YT = to_categorical(train[1])
Yt = to_categorical(test[1])


print(XT.shape)
print(Xt.shape)
print(YT.shape)
print(Yt.shape)

(132,)
(56,)
(132, 5)
(56, 5)


In [12]:
embeddings = {}
with open('glove.6B.50d.txt',encoding='utf-8') as f:
    for line in f:
        values = line.split()
        word = values[0]
        coeffs = np.asarray(values[1:],dtype='float32')

        # print(word)
        # print(coeffs)
        embeddings[word] = coeffs

In [13]:
def getOutputEmbeddings(X):

    embedding_matrix_output = np.zeros((X.shape[0],10,50))
    for ix in range(X.shape[0]):
        X[ix] = X[ix].split()
        for jx in range(len(X[ix])):
            embedding_matrix_output[ix][jx] = embeddings[X[ix][jx].lower()]

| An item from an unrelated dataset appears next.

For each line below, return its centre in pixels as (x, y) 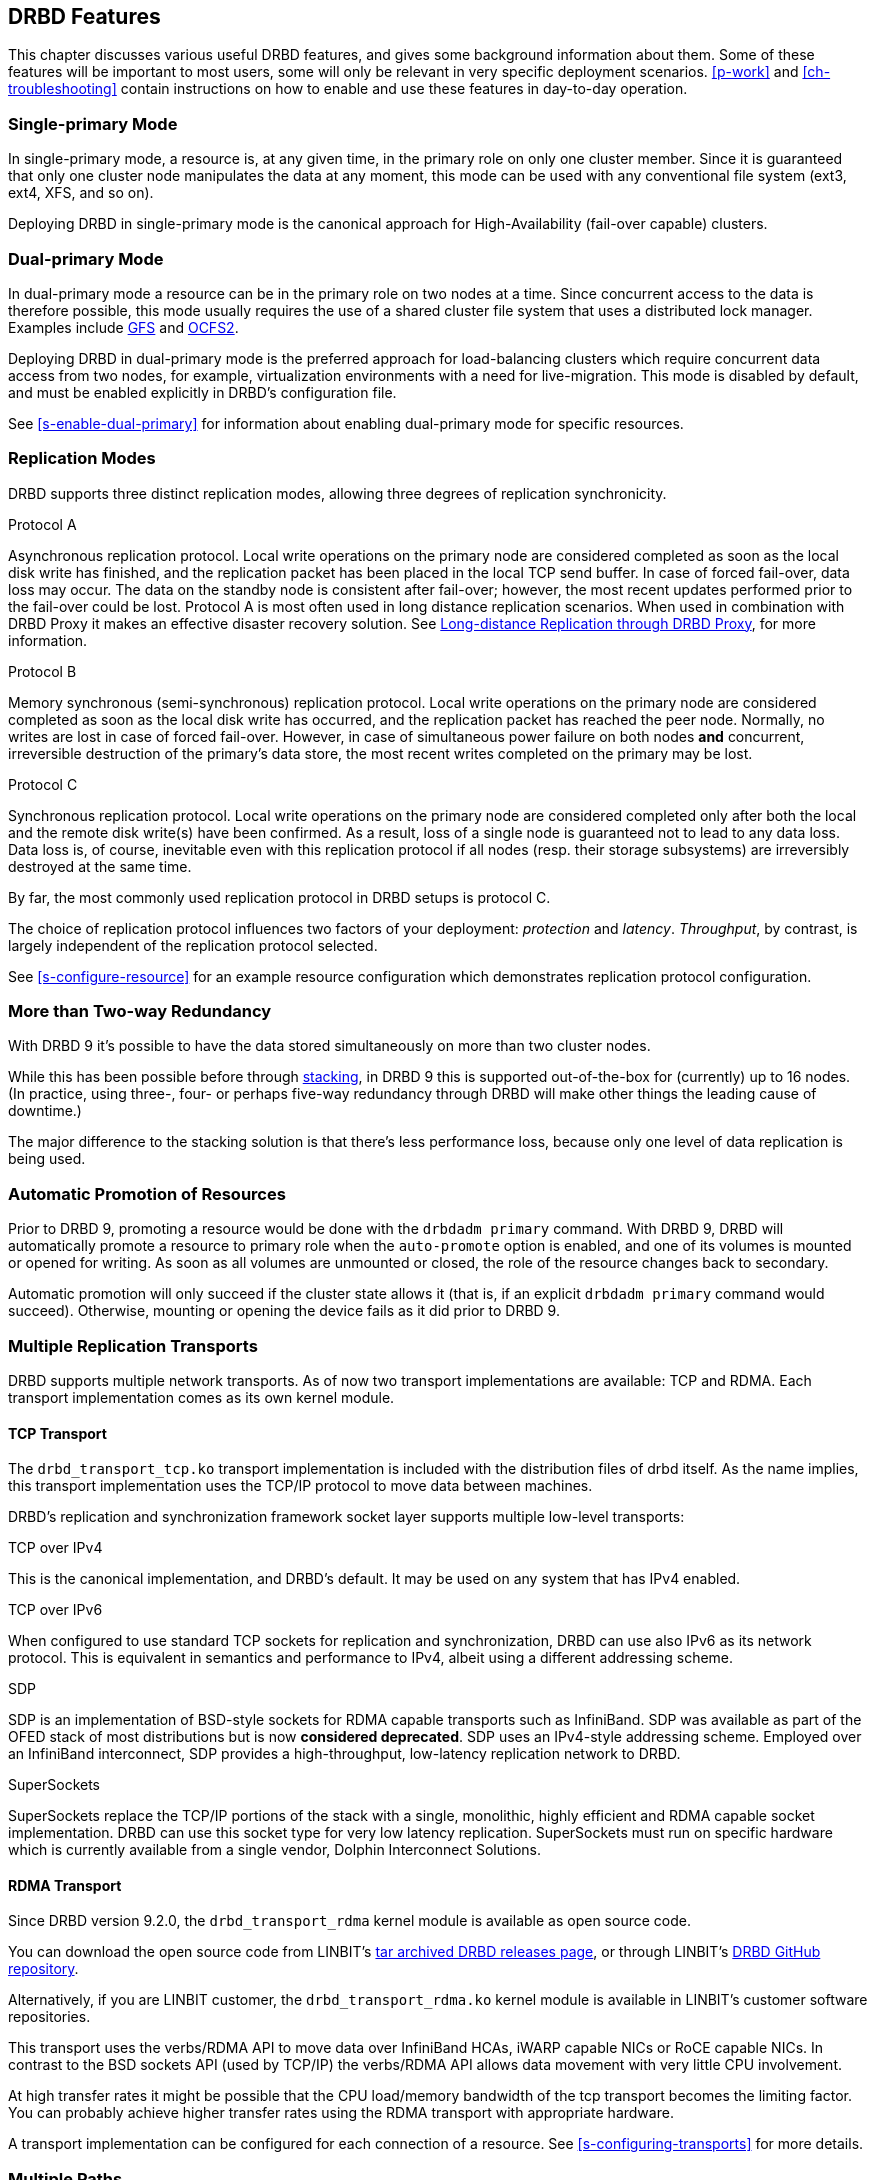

    return embedding_matrix_output

In [14]:
XT[1]

'I am proud of your achievements'

In [None]:
emb_XT = getOutputEmbeddings(XT)
emb_Xt = getOutputEmbeddings(Xt)

In [17]:
print(emb_XT.shape)
print(emb_Xt.shape)

(132, 10, 50)
(56, 10, 50)


In [18]:
from keras.layers import LSTM, Dropout, Dense, Activation
from keras.models import Sequential

In [None]:
model = Sequential()
model.add(LSTM(64,input_shape=(10,50),return_sequences=True))
model.add(Dropout(0.4))
model.add(LSTM(64,input_shape=(10,50)))
model.add(Dropout(0.3))
model.add(Dense(5))
model.add(Activation('softmax'))
model.summary()

In [None]:
model.compile(optimizer='adam',loss='categorical_crossentropy',metrics=['acc'])
model.fit(emb_XT,YT,batch_size=32,epochs=40,shuffle=True,validation_split=0.1)

In [21]:
model.evaluate(emb_Xt,Yt)



[1.6697900295257568, 0.625]

In [None]:
pred = model.predict(emb_Xt)

In [None]:
for i in range(30):
    print(' '.join(Xt[i]))
    print(emoji.emojize(emoji_dictionary[str(np.argmax(Yt[i]))]))
    print(emoji.emojize(emoji_dictionary[str(np.argmax(pred[i]))]))

In [27]:
with open("model.json", "w") as file:
    file.write(model.to_json())
model.save_weights("model.h5")

In [28]:
from keras.models import model_from_json

In [29]:
with open("model.json", "r") as file:
    model = model_from_json(file.read())
model.load_weights("model.h5")

In [36]:
test_str = "Hello how are you"
X = pd.Series([test_str])

In [37]:
emb_X = getOutputEmbeddings(X)

In [39]:
p = model.predict(emb_X)



In [41]:
print(' '.join(X[0]))
print(emoji.emojize(emoji_dictionary[str(np.argmax(p[0]))]))

Hello how are you
😁